======== Provided data ========

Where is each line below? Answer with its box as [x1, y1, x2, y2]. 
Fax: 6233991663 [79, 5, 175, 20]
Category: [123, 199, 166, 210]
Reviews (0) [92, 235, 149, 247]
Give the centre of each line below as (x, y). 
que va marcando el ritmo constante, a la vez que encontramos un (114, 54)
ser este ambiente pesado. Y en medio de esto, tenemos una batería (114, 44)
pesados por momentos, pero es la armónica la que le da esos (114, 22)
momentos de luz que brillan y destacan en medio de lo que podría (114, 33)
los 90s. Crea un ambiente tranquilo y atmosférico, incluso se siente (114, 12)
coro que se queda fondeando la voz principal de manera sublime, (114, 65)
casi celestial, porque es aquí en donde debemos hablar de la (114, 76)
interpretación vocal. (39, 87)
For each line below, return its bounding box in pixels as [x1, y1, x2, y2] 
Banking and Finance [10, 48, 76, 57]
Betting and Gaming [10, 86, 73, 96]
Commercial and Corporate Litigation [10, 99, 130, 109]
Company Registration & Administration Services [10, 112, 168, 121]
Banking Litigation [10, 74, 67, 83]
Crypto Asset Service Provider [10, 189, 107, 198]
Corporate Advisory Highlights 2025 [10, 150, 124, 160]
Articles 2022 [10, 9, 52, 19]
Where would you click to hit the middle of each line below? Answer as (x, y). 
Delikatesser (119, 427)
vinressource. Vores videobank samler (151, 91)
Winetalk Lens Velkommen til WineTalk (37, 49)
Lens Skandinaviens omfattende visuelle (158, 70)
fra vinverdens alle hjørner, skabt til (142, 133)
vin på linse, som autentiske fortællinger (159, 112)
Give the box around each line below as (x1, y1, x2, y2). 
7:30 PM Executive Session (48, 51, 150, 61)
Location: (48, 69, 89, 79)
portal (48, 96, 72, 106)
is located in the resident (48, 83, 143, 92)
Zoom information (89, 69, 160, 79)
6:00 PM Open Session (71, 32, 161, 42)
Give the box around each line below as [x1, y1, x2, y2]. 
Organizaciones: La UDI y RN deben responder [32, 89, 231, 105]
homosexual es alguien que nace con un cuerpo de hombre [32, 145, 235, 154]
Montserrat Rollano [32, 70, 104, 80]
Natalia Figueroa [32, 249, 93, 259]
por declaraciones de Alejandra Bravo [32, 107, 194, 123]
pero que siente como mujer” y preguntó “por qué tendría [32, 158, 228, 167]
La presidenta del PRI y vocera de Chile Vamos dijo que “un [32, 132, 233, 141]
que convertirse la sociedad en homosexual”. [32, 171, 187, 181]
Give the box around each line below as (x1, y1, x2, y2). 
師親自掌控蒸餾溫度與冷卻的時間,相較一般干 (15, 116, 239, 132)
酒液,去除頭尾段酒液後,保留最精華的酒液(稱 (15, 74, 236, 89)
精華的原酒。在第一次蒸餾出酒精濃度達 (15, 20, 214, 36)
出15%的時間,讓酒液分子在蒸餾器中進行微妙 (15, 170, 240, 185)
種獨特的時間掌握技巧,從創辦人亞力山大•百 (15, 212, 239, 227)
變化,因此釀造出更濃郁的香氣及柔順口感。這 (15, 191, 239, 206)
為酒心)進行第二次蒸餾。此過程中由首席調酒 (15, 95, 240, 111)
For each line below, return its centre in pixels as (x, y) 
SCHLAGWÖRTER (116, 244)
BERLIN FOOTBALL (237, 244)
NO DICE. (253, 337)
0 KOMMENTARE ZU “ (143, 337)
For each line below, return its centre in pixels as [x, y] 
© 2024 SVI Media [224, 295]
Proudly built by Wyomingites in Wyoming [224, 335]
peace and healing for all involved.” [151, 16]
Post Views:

========

Repeat the data in its entirety, exactly as written.

• Output
Where is each line below? Answer with its box as [x1, y1, x2, y2]. 
Fax: 6233991663 [79, 5, 175, 20]
Category: [123, 199, 166, 210]
Reviews (0) [92, 235, 149, 247]
Give the centre of each line below as (x, y). 
que va marcando el ritmo constante, a la vez que encontramos un (114, 54)
ser este ambiente pesado. Y en medio de esto, tenemos una batería (114, 44)
pesados por momentos, pero es la armónica la que le da esos (114, 22)
momentos de luz que brillan y destacan en medio de lo que podría (114, 33)
los 90s. Crea un ambiente tranquilo y atmosférico, incluso se siente (114, 12)
coro que se queda fondeando la voz principal de manera sublime, (114, 65)
casi celestial, porque es aquí en donde debemos hablar de la (114, 76)
interpretación vocal. (39, 87)
For each line below, return its bounding box in pixels as [x1, y1, x2, y2] 
Banking and Finance [10, 48, 76, 57]
Betting and Gaming [10, 86, 73, 96]
Commercial and Corporate Litigation [10, 99, 130, 109]
Company Registration & Administration Services [10, 112, 168, 121]
Banking Litigation [10, 74, 67, 83]
Crypto Asset Service Provider [10, 189, 107, 198]
Corporate Advisory Highlights 2025 [10, 150, 124, 160]
Articles 2022 [10, 9, 52, 19]
Where would you click to hit the middle of each line below? Answer as (x, y). 
Delikatesser (119, 427)
vinressource. Vores videobank samler (151, 91)
Winetalk Lens Velkommen til WineTalk (37, 49)
Lens Skandinaviens omfattende visuelle (158, 70)
fra vinverdens alle hjørner, skabt til (142, 133)
vin på linse, som autentiske fortællinger (159, 112)
Give the box around each line below as (x1, y1, x2, y2). 
7:30 PM Executive Session (48, 51, 150, 61)
Location: (48, 69, 89, 79)
portal (48, 96, 72, 106)
is located in the resident (48, 83, 143, 92)
Zoom information (89, 69, 160, 79)
6:00 PM Open Session (71, 32, 161, 42)
Give the box around each line below as [x1, y1, x2, y2]. 
Organizaciones: La UDI y RN deben responder [32, 89, 231, 105]
homosexual es alguien que nace con un cuerpo de hombre [32, 145, 235, 154]
Montserrat Rollano [32, 70, 104, 80]
Natalia Figueroa [32, 249, 93, 259]
por declaraciones de Alejandra Bravo [32, 107, 194, 123]
pero que siente como mujer” y preguntó “por qué tendría [32, 158, 228, 167]
La presidenta del PRI y vocera de Chile Vamos dijo que “un [32, 132, 233, 141]
que convertirse la sociedad en homosexual”. [32, 171, 187, 181]
Give the box around each line below as (x1, y1, x2, y2). 
師親自掌控蒸餾溫度與冷卻的時間,相較一般干 (15, 116, 239, 132)
酒液,去除頭尾段酒液後,保留最精華的酒液(稱 (15, 74, 236, 89)
精華的原酒。在第一次蒸餾出酒精濃度達 (15, 20, 214, 36)
出15%的時間,讓酒液分子在蒸餾器中進行微妙 (15, 170, 240, 185)
種獨特的時間掌握技巧,從創辦人亞力山大•百 (15, 212, 239, 227)
變化,因此釀造出更濃郁的香氣及柔順口感。這 (15, 191, 239, 206)
為酒心)進行第二次蒸餾。此過程中由首席調酒 (15, 95, 240, 111)
For each line below, return its centre in pixels as (x, y) 
SCHLAGWÖRTER (116, 244)
BERLIN FOOTBALL (237, 244)
NO DICE. (253, 337)
0 KOMMENTARE ZU “ (143, 337)
For each line below, return its centre in pixels as [x, y] 
© 2024 SVI Media [224, 295]
Proudly built by Wyomingites in Wyoming [224, 335]
peace and healing for all involved.” [151, 16]
Post Views:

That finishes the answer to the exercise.